# Windows 10. Had WiFi but now cannot connect to internet



## Katherann (Oct 3, 2015)

Downloaded windows 10 about 7 weeks ago. Had no problems what so ever. Everything went smoothly. Then I was online when windows defender popped up about finding malware. When trying to fix this problem.. screen went blue and updates started. From that point on computer says I am connect to internet but the Linksey router said internet connection is lost. But computer in bedroom, cellphone,tablet and a few other devices still work using the wifi. Please help not sure what to do.


----------



## lunarlander (Sep 22, 2007)

So your computer is still running, thats good. First lets make sure that it was really Windows Defender that says malware detected. Open Windows Defender, go to the History tab, select Quaranteen and click details. It should list the malware that was detected.
Is the computer wired or wireless?
Then, you said Linksys router says connection is lost, do you mean connection between the computer and router? Some routers can show a list of the connected PCs, is that what you are referring to?


----------



## Katherann (Oct 3, 2015)

Computer is wireless. There was a trojan but after it was quorentine it was removed. History is blank now. Can not use this computer on wifi. The computer says at bottom right corner it is connected but when I try router tells me connect is lost though everything that is on wifi works. So I figured the problem was with that computer only. When I try to go on a website it just says website is not available.Details to that say website might be down but checking on other computer site is up and running.


----------



## Katherann (Oct 3, 2015)

I do know it was windows defender that found the malware. I was online when the alert came at the bottom right hand corner of screen.


----------



## lunarlander (Sep 22, 2007)

Which browser were you using? and what version number? Just so I can avoid getting attacked too. 

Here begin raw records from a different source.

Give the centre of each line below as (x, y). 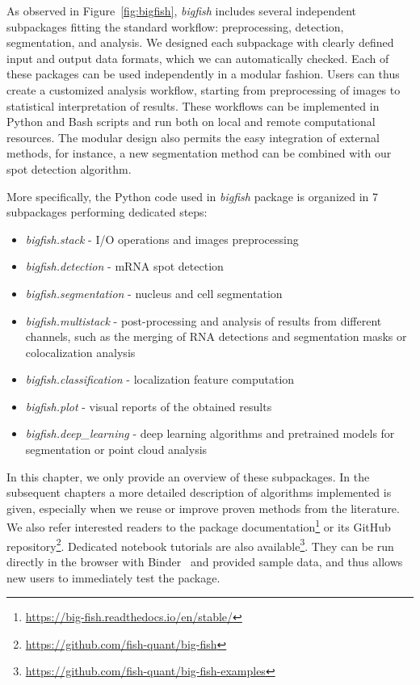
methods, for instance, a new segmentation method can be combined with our (199, 153)
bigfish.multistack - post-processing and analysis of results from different (204, 320)
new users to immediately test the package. (113, 577)
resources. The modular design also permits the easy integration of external (193, 137)
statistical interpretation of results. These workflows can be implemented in (193, 105)
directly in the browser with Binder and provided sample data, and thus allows (205, 561)
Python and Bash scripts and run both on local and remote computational (191, 122)
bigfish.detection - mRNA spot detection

Did you install an application for the Linksys router? 

Do a "sfc /scannow" to see if it find any problems.


----------



## Katherann (Oct 3, 2015)

Had Linksey try to find problems and fix connect. Troubleshot thru window and did the disconnect cables, wait 2 minutes, reconnect and try again. But nothing. I have looked at devices and see no yellow warning signs anywhere that I check. Though this morning when I turned on computer to check it out..I now have a watermark on bottom right corner saying Windows is not activated. I have been using Windows 10 for weeks. I have been using the browser that came with Windows 10. When checking with Linksey it said everything was enabled and ready to go, except for this one computer.
If Windows is not activated how do I go about reactivating it when it was a free upgrade and I have no key code. And with out internet access??


----------



## lunarlander (Sep 22, 2007)

Is this a laptop or desktop? If desktop, you can go buy a cheap network card and long ethernet cable. Max cable length is 100 meters. So it should reach places unless you have a really huge home. You don't need a product key to activate. MS recognizes it is an upgrade and will activate fine.


----------



## SierraMan (Oct 6, 2015)

can you post details of you machine 
see if you can revert to older drivers on you wireless
or check all dns setting on network card and in host files ect
try to ping something like 8.8.8.8 which is google dns server if you can ping it then its probably dns issue


----------